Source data

↓

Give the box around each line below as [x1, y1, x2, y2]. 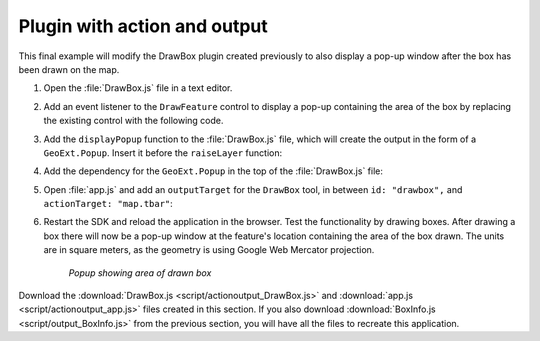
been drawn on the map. [18, 63, 120, 75]
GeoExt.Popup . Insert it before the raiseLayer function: [43, 146, 283, 159]
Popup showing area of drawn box [68, 266, 212, 279]
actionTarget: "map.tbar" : [43, 198, 174, 210]
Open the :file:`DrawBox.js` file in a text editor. [43, 82, 233, 94]
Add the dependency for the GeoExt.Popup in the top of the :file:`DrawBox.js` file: [43, 165, 384, 177]
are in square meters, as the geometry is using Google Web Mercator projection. [43, 244, 375, 256]
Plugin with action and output [18, 15, 269, 37]
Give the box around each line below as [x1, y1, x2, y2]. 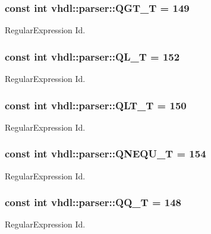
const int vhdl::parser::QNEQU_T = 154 [5, 146, 206, 161]
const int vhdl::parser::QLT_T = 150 [5, 97, 187, 112]
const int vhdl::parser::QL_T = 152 [5, 49, 180, 64]
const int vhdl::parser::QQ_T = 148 [5, 195, 181, 210]
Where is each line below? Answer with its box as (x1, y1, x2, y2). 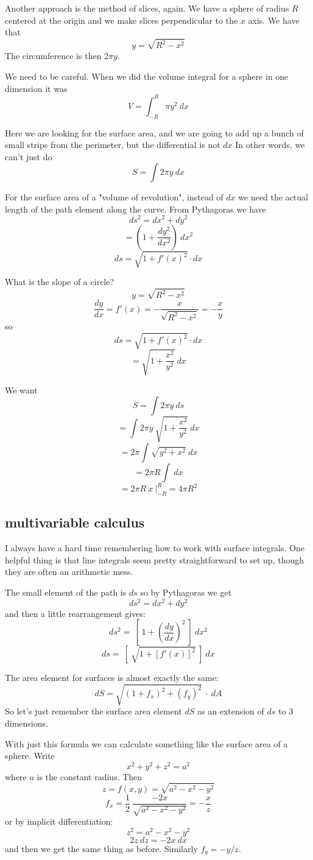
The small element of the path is (5, 585, 127, 598)
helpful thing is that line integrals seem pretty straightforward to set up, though (5, 553, 304, 566)
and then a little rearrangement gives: (5, 607, 146, 619)
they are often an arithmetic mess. (5, 565, 133, 578)
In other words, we (235, 138, 305, 151)
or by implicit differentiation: (5, 815, 113, 828)
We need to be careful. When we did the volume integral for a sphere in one (5, 70, 289, 83)
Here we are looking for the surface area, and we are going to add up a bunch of (5, 126, 304, 139)
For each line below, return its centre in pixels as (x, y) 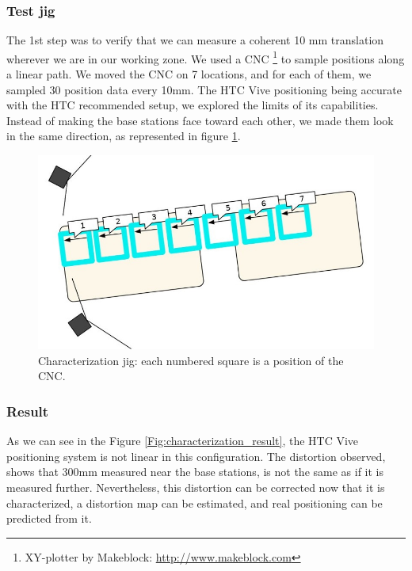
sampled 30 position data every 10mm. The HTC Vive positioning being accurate (204, 89)
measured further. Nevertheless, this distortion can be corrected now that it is (196, 487)
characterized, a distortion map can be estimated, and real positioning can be (195, 502)
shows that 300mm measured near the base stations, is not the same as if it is (195, 472)
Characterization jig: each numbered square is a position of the (191, 360)
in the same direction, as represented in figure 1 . (124, 136)
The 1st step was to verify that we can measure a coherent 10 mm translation (195, 40)
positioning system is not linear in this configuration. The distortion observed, (196, 456)

↑

All of the records above should be written out exactly, with the pictures left out.

Give the box around each line below as [x1, y1, x2, y2]. 
been drawn on the map. [18, 63, 120, 75]
GeoExt.Popup . Insert it before the raiseLayer function: [43, 146, 283, 159]
Popup showing area of drawn box [68, 266, 212, 279]
actionTarget: "map.tbar" : [43, 198, 174, 210]
Open the :file:`DrawBox.js` file in a text editor. [43, 82, 233, 94]
Add the dependency for the GeoExt.Popup in the top of the :file:`DrawBox.js` file: [43, 165, 384, 177]
are in square meters, as the geometry is using Google Web Mercator projection. [43, 244, 375, 256]
Plugin with action and output [18, 15, 269, 37]
Give the box around each line below as [x1, y1, x2, y2]. 
const int vhdl::parser::QNEQU_T = 154 [5, 146, 206, 161]
const int vhdl::parser::QLT_T = 150 [5, 97, 187, 112]
const int vhdl::parser::QL_T = 152 [5, 49, 180, 64]
const int vhdl::parser::QQ_T = 148 [5, 195, 181, 210]
Where is each line below? Answer with its box as (x1, y1, x2, y2). 
The small element of the path is (5, 585, 127, 598)
helpful thing is that line integrals seem pretty straightforward to set up, though (5, 553, 304, 566)
and then a little rearrangement gives: (5, 607, 146, 619)
they are often an arithmetic mess. (5, 565, 133, 578)
In other words, we (235, 138, 305, 151)
or by implicit differentiation: (5, 815, 113, 828)
We need to be careful. When we did the volume integral for a sphere in one (5, 70, 289, 83)
Here we are looking for the surface area, and we are going to add up a bunch of (5, 126, 304, 139)
For each line below, return its centre in pixels as (x, y) 
sampled 30 position data every 10mm. The HTC Vive positioning being accurate (204, 89)
measured further. Nevertheless, this distortion can be corrected now that it is (196, 487)
characterized, a distortion map can be estimated, and real positioning can be (195, 502)
shows that 300mm measured near the base stations, is not the same as if it is (195, 472)
Characterization jig: each numbered square is a position of the (191, 360)
in the same direction, as represented in figure 1 . (124, 136)
The 1st step was to verify that we can measure a coherent 10 mm translation (195, 40)
positioning system is not linear in this configuration. The distortion observed, (196, 456)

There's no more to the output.